Stored data
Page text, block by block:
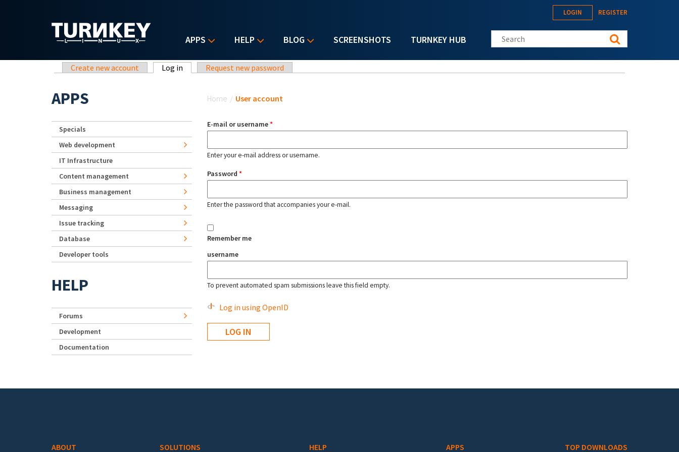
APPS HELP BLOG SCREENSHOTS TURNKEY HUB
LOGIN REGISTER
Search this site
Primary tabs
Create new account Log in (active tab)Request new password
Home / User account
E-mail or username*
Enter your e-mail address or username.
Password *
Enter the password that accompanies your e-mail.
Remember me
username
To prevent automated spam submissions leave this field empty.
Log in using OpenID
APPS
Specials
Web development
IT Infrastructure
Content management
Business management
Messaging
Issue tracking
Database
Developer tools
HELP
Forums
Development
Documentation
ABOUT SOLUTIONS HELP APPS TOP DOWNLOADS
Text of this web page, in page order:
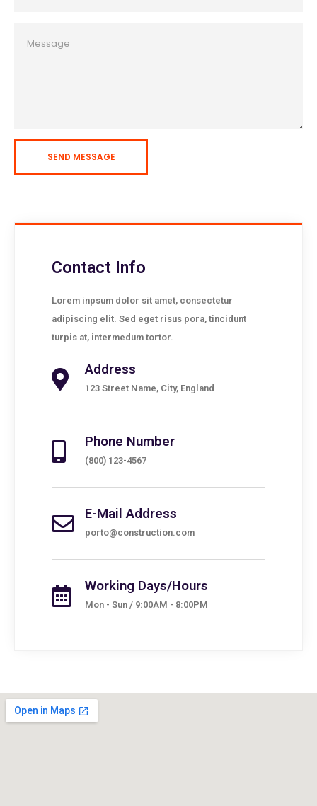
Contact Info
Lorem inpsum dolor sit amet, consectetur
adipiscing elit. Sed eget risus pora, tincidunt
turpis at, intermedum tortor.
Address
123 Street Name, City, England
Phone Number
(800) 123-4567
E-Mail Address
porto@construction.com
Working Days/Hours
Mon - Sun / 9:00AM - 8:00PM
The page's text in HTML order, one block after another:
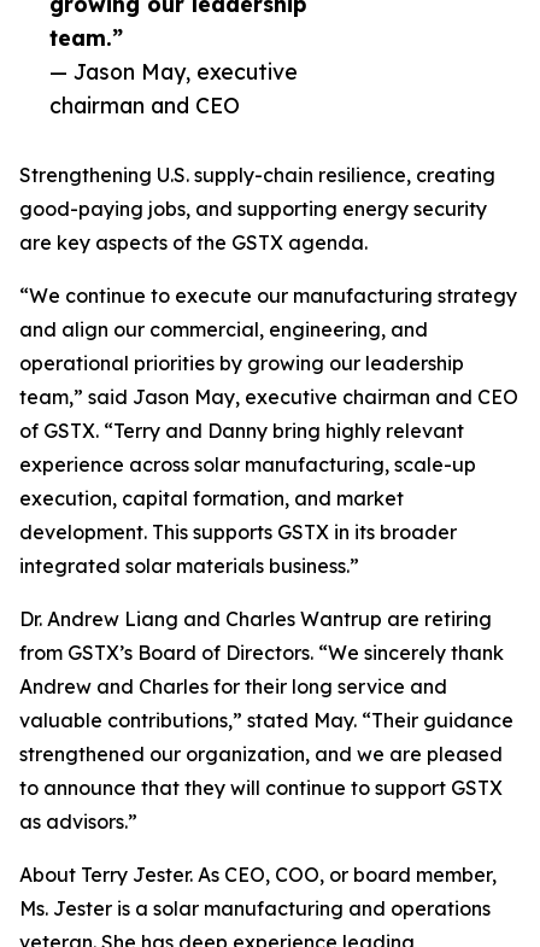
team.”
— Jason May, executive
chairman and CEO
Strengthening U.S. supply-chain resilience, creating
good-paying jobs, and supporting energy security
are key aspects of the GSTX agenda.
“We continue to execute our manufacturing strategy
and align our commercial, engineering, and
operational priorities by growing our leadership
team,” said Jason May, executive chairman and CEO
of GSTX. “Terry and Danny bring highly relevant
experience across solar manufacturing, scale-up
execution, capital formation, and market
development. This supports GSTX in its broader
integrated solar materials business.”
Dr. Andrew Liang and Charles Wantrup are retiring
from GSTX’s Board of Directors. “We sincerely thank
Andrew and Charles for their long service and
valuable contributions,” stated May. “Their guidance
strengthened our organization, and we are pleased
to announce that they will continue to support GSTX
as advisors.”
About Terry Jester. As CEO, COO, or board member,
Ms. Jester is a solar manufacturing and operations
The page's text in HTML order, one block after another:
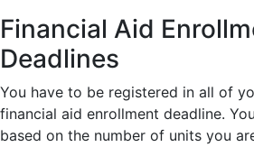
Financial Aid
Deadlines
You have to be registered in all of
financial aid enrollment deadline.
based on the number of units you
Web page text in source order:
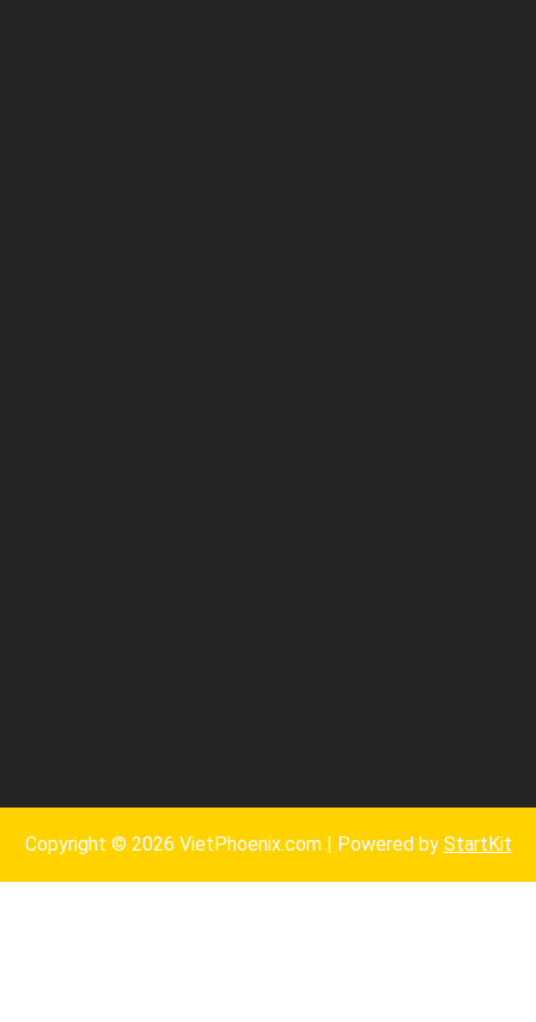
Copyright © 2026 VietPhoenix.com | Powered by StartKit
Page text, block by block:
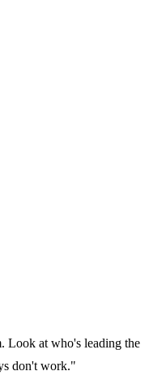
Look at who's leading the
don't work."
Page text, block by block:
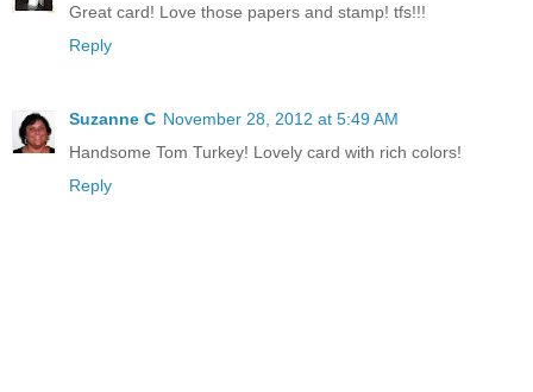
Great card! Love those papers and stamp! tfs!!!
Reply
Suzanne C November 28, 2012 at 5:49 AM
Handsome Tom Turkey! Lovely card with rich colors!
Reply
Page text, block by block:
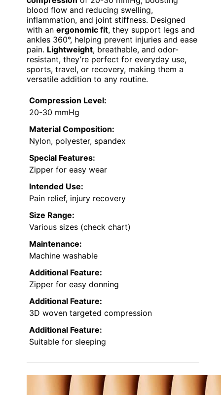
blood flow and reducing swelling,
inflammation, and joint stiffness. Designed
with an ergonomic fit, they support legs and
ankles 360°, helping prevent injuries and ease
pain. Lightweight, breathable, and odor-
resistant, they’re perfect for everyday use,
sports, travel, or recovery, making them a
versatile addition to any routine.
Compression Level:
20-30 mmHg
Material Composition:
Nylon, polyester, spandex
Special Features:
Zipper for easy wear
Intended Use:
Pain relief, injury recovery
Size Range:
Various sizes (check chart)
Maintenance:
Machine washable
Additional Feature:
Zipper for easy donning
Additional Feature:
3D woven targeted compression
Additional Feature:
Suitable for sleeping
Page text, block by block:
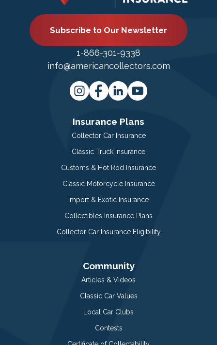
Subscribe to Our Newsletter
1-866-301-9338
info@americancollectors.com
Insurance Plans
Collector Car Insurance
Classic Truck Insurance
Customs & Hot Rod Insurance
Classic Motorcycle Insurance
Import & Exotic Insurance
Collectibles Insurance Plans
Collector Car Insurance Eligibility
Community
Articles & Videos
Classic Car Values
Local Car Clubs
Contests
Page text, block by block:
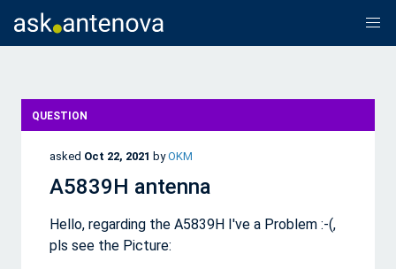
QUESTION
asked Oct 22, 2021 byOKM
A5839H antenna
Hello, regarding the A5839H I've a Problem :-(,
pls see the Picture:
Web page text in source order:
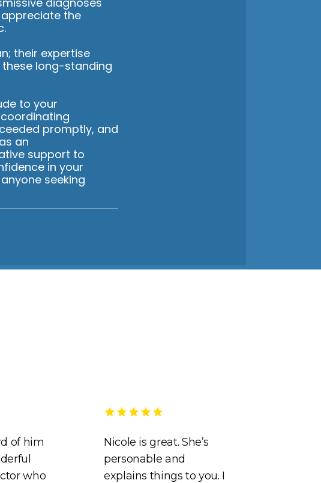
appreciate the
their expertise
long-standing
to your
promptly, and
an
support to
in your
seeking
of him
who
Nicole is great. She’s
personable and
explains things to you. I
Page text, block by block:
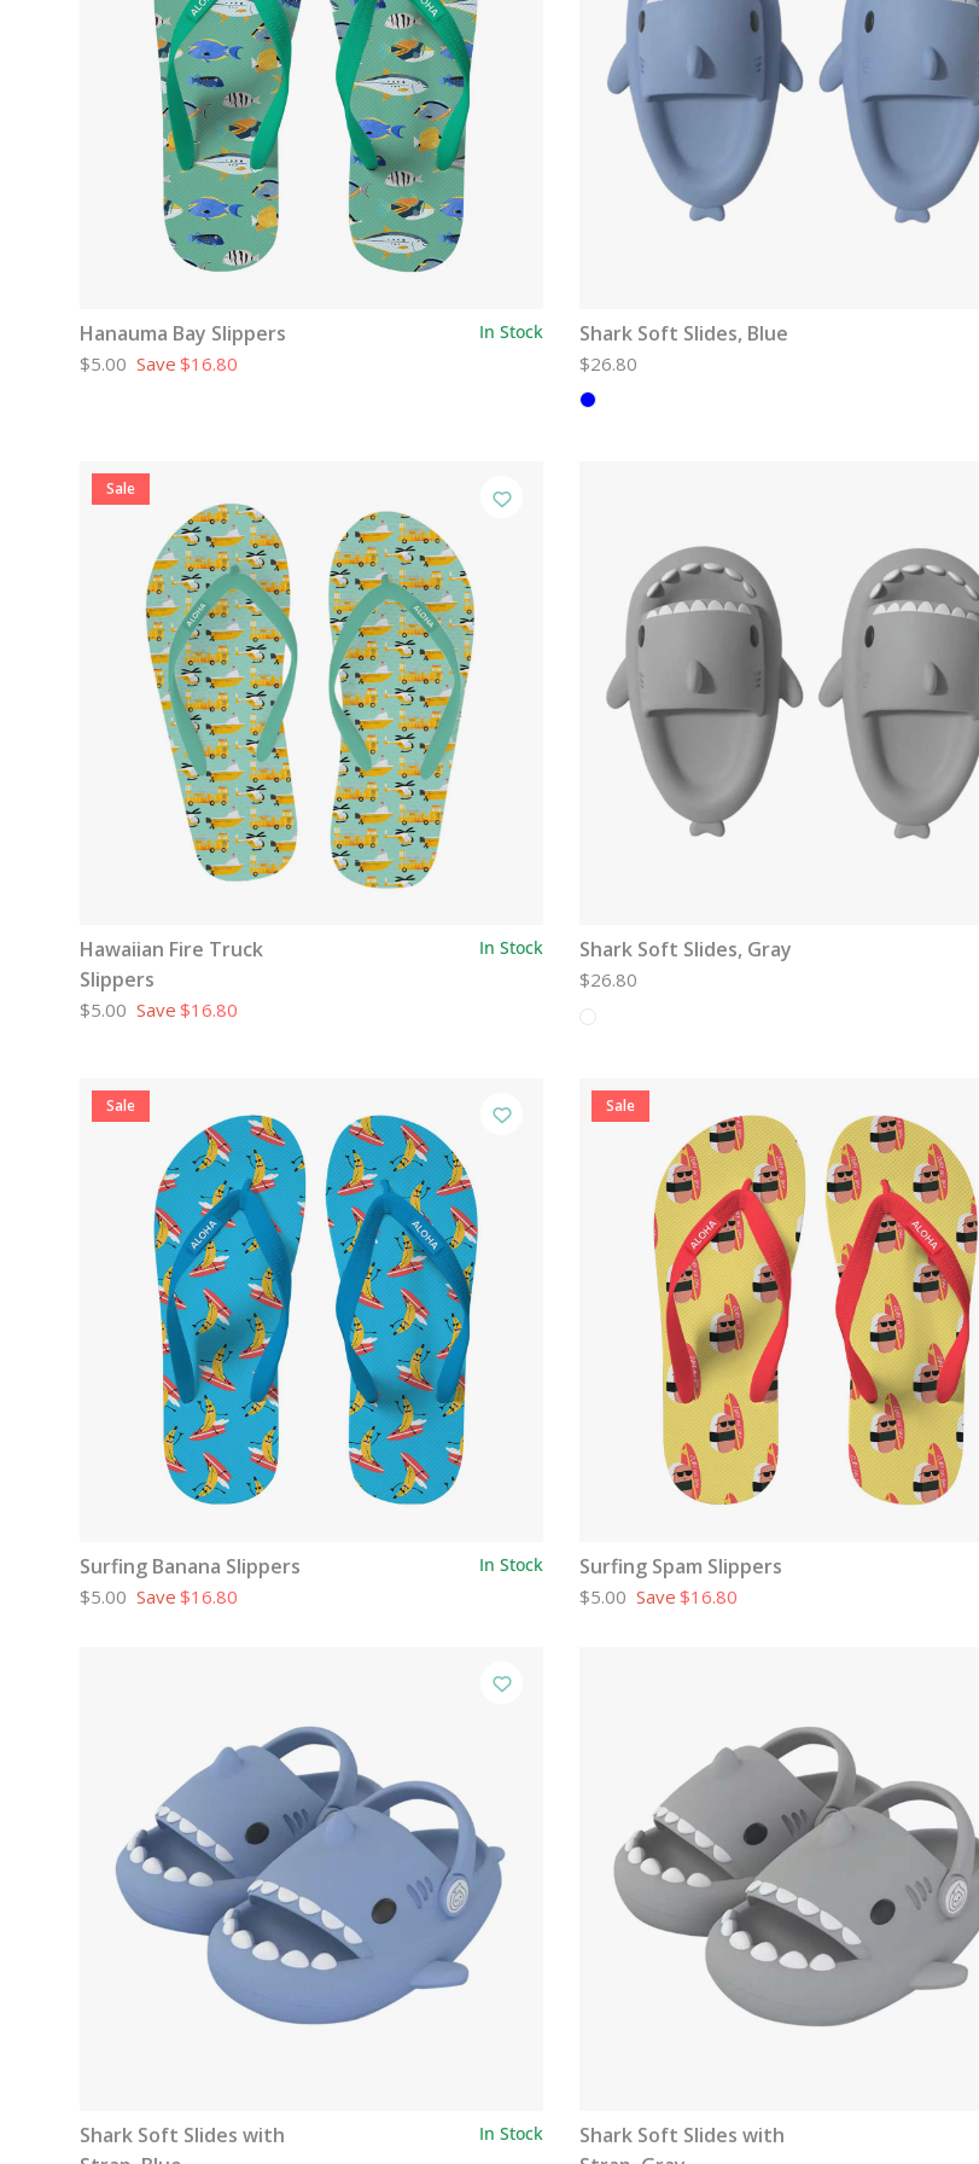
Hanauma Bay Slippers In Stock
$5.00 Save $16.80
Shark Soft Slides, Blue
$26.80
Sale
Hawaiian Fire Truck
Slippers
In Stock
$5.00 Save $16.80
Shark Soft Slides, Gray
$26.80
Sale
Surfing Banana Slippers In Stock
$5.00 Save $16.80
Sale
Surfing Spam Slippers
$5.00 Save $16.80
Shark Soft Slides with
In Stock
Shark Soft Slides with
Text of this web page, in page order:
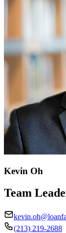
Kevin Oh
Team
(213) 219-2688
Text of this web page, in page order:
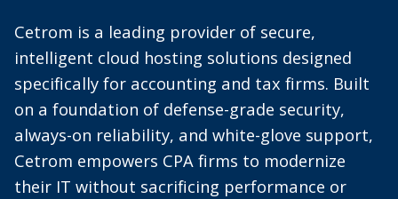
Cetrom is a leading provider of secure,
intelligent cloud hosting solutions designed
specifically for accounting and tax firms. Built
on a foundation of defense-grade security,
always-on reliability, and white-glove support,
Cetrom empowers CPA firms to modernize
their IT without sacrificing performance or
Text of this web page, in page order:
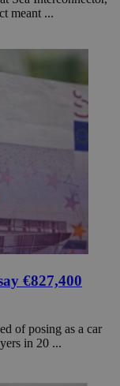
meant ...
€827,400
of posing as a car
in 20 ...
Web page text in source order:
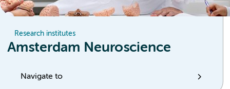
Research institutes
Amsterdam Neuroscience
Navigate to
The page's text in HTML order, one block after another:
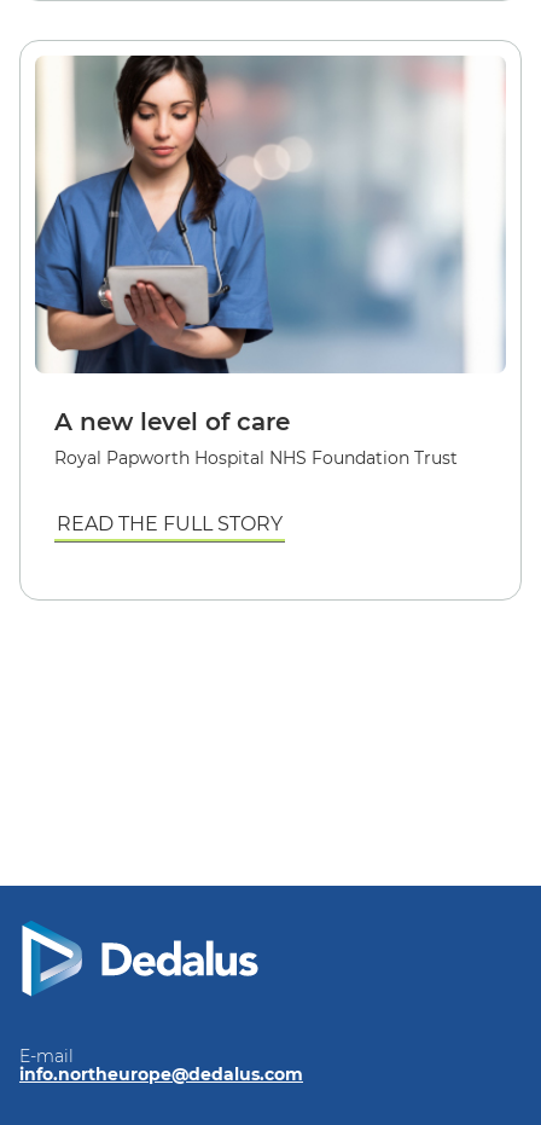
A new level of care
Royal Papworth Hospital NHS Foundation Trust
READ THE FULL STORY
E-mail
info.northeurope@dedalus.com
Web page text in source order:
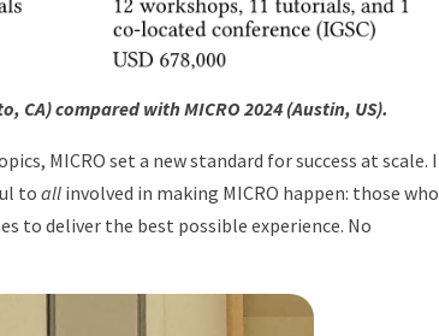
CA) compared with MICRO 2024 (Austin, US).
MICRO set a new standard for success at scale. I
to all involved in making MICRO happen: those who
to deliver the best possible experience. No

EXERCISE
Between and including the line with "Machine washable" and the line with "specifically for accounting", repeat every line exactly as it appears above, with pictures left out.

SOLUTION FOR THIS PROBLEM
Machine washable
Additional Feature:
Zipper for easy donning
Additional Feature:
3D woven targeted compression
Additional Feature:
Suitable for sleeping
Page text, block by block:
Subscribe to Our Newsletter
1-866-301-9338
info@americancollectors.com
Insurance Plans
Collector Car Insurance
Classic Truck Insurance
Customs & Hot Rod Insurance
Classic Motorcycle Insurance
Import & Exotic Insurance
Collectibles Insurance Plans
Collector Car Insurance Eligibility
Community
Articles & Videos
Classic Car Values
Local Car Clubs
Contests
Page text, block by block:
QUESTION
asked Oct 22, 2021 byOKM
A5839H antenna
Hello, regarding the A5839H I've a Problem :-(,
pls see the Picture:
Web page text in source order:
appreciate the
their expertise
long-standing
to your
promptly, and
an
support to
in your
seeking
of him
who
Nicole is great. She’s
personable and
explains things to you. I
Page text, block by block:
Hanauma Bay Slippers In Stock
$5.00 Save $16.80
Shark Soft Slides, Blue
$26.80
Sale
Hawaiian Fire Truck
Slippers
In Stock
$5.00 Save $16.80
Shark Soft Slides, Gray
$26.80
Sale
Surfing Banana Slippers In Stock
$5.00 Save $16.80
Sale
Surfing Spam Slippers
$5.00 Save $16.80
Shark Soft Slides with
In Stock
Shark Soft Slides with
Text of this web page, in page order:
Kevin Oh
Team
(213) 219-2688
Text of this web page, in page order:
Cetrom is a leading provider of secure,
intelligent cloud hosting solutions designed
specifically for accounting and tax firms. Built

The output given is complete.